Блог пользователя RDFZzzx

Автор RDFZzzx, история, 2 года назад, По-английски

Problem statement

There is a kind of problems which want you to calculate the distant of the shortest path from some verdicts to other verdicts. This kind of problems are called "shortest path" in graph.

For example, in this graph, the distant of shortest path from verdict $$$1$$$ to verdict $$$6$$$ is $$$6$$$. And the distant of the shortest path from verdict $$$1$$$ to verdict $$$4$$$ is $$$5$$$.

Specifically, there are $$$2$$$ of subproblems in shortest path:

  • Single sourse (one start point)

  • Multi source (multi start point)

Dijkstra and shortest path with single sourse

In shortest path with single sourse, we should calculate the distant of the shortest path from one verdict (Lets suppose the sourse is verduct $$$1$$$) to others. Dijkstra is the most common algorithm to solve this sort of problems.

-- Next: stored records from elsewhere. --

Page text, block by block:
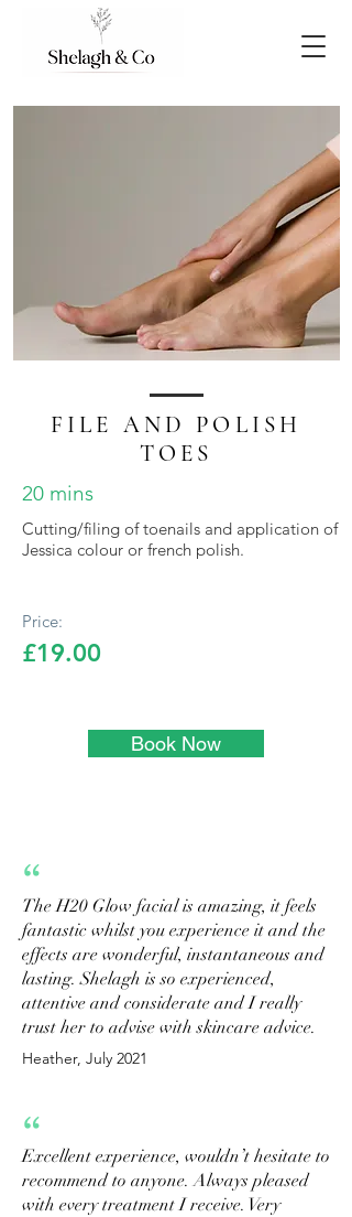
FILE AND POLISH
TOES
20 mins
Cutting/filing of toenails and application of
Jessica colour or french polish.
Price:
£19.00
Book Now
“
The H20 Glow facial is amazing, it feels
fantastic whilst you experience it and the
effects are wonderful, instantaneous and
lasting. Shelagh is so experienced,
attentive and considerate and I really
trust her to advise with skincare advice.
Heather, July 2021
“
Excellent experience, wouldn’t hesitate to
recommend to anyone. Always pleased
with every treatment I receive. Very
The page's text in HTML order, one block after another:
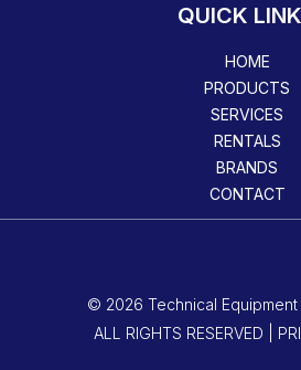
QUICK
HOME
PRODUCTS
SERVICES
RENTALS
BRANDS
CONTACT
© 2026 Technical Equipment
ALL RIGHTS RESERVED |
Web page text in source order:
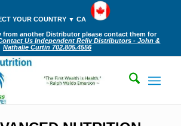
YOUR COUNTRY ▼ CA
from another Distributor please contact them for
Us Independent Reliv Distributors - John &
Nathalie Curtin 702.805.4556
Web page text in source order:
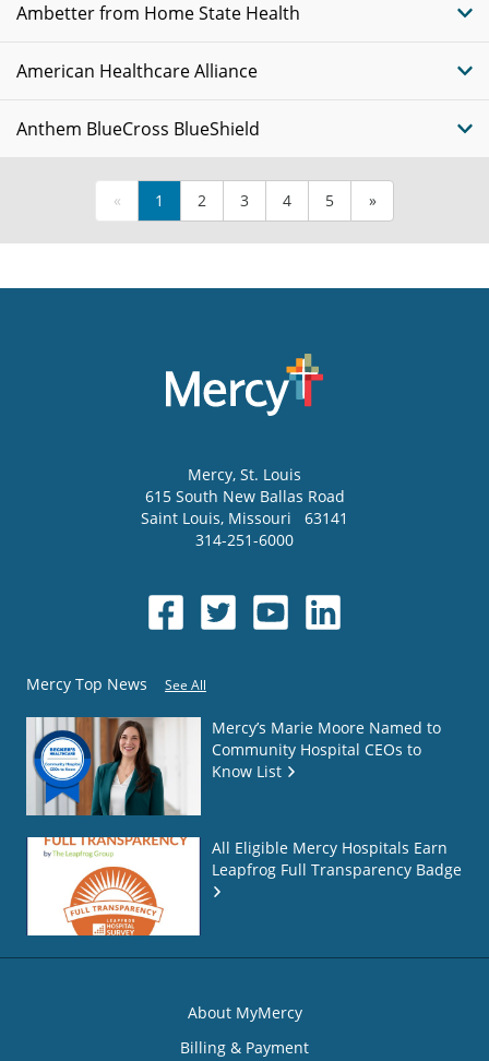
Ambetter from Home State Health
American Healthcare Alliance
Anthem BlueCross BlueShield
« 1 2 3 4 5 »
Mercy, St. Louis
615 South New Ballas Road
Saint Louis, Missouri
63141
314-251-6000
Mercy Top News See All
Mercy’s Marie Moore Named to
Community Hospital CEOs to
Know List
All Eligible Mercy Hospitals Earn
Leapfrog Full Transparency Badge
About MyMercy
Billing & Payment
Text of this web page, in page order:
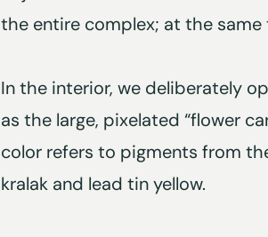
the entire complex; at the
In the interior, we deliberately
as the large, pixelated “flower
color refers to pigments from
kralak and lead tin yellow.
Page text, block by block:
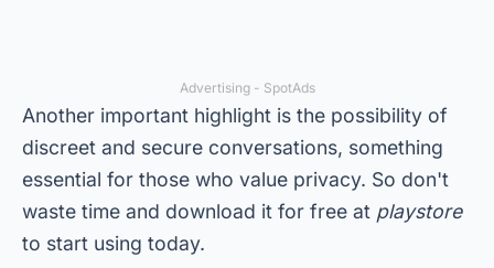
Advertising - SpotAds
Another important highlight is the possibility of
discreet and secure conversations, something
essential for those who value privacy. So don't
waste time and download it for free at playstore
to start using today.
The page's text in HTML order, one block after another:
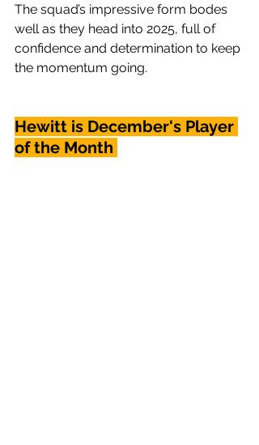
The squad’s impressive form bodes
well as they head into 2025, full of
confidence and determination to keep
the momentum going.
Hewitt is December's Player
of the Month
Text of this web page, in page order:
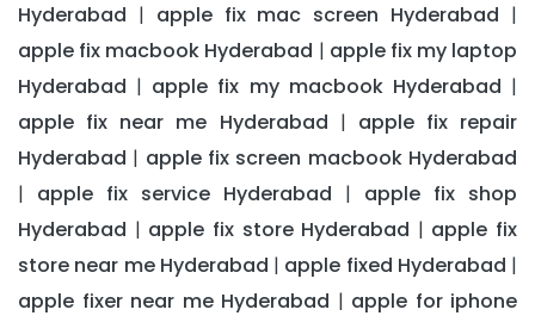
Hyderabad | apple fix mac screen Hyderabad |
apple fix macbook Hyderabad | apple fix my laptop
Hyderabad | apple fix my macbook Hyderabad |
apple fix near me Hyderabad | apple fix repair
Hyderabad | apple fix screen macbook Hyderabad
| apple fix service Hyderabad | apple fix shop
Hyderabad | apple fix store Hyderabad | apple fix
store near me Hyderabad | apple fixed Hyderabad |
apple fixer near me Hyderabad | apple for iphone
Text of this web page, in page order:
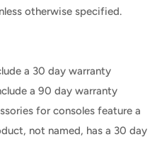
otherwise specified.
a 30 day warranty
a 90 day warranty
for consoles feature a
not named, has a 30 day
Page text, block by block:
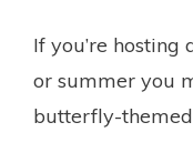
If you’re hosting
or summer you
butterfly-
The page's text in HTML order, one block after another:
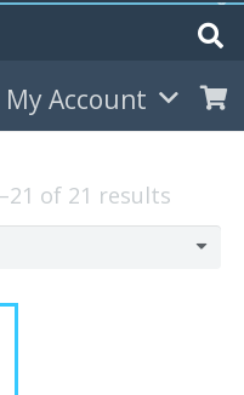
My Account
of 21 results
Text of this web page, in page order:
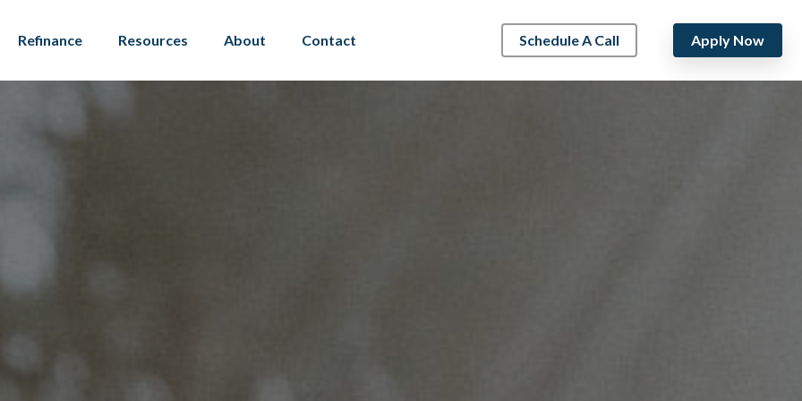
Refinance Resources About Contact Schedule A Call Apply Now

Node that Dijkstra can only solve the problems with nonnegtive edge weight. For graphs with negtive edge weight, you can only use Bellman Ford.

Dijkstra is a kind of greedy. In each turn, We select the verdict with the shortest distance from the sourse and get the shortest path to it. After that we update the distant from the sourse to other verdict.

Lets look at the example:

node distant to the sourse(now) shortest path
$$$1$$$ \ $$$0$$$
$$$2$$$ $$$3$$$ \
$$$3$$$ \ \
$$$4$$$ \ \
$$$5$$$ $$$7$$$ \
$$$6$$$ $$$7$$$ \

Get the distant of the shortest path to verdict $$$2$$$.

node distant to the sourse(now) shortest path
$$$1$$$ \ $$$0$$$
$$$2$$$ \ $$$3$$$
$$$3$$$ $$$1+3=4$$$ \
$$$4$$$ \ \
$$$5$$$ $$$7$$$ \
$$$6$$$ $$$7$$$ \

Get the distant of the shortest path to verdict $$$3$$$.

node distant to the sourse(now) shortest path
$$$1$$$ \ $$$0$$$
$$$2$$$ \ $$$3$$$
$$$3$$$ \ $$$4$$$
$$$4$$$ $$$6$$$ \
$$$5$$$ $$$7$$$ \
$$$6$$$ $$$6$$$ \

Get the distant of the shortest path to verdict $$$4$$$ and verdict $$$6$$$.

node distant to the sourse(now) shortest path
$$$1$$$ \ $$$0$$$
$$$2$$$ \ $$$3$$$
$$$3$$$ \ $$$4$$$
$$$4$$$ \ $$$6$$$
$$$5$$$ $$$7$$$ \
$$$6$$$ \ $$$6$$$

Get the distant of the shortest path to verdict $$$4$$$ and verdict $$$6$$$.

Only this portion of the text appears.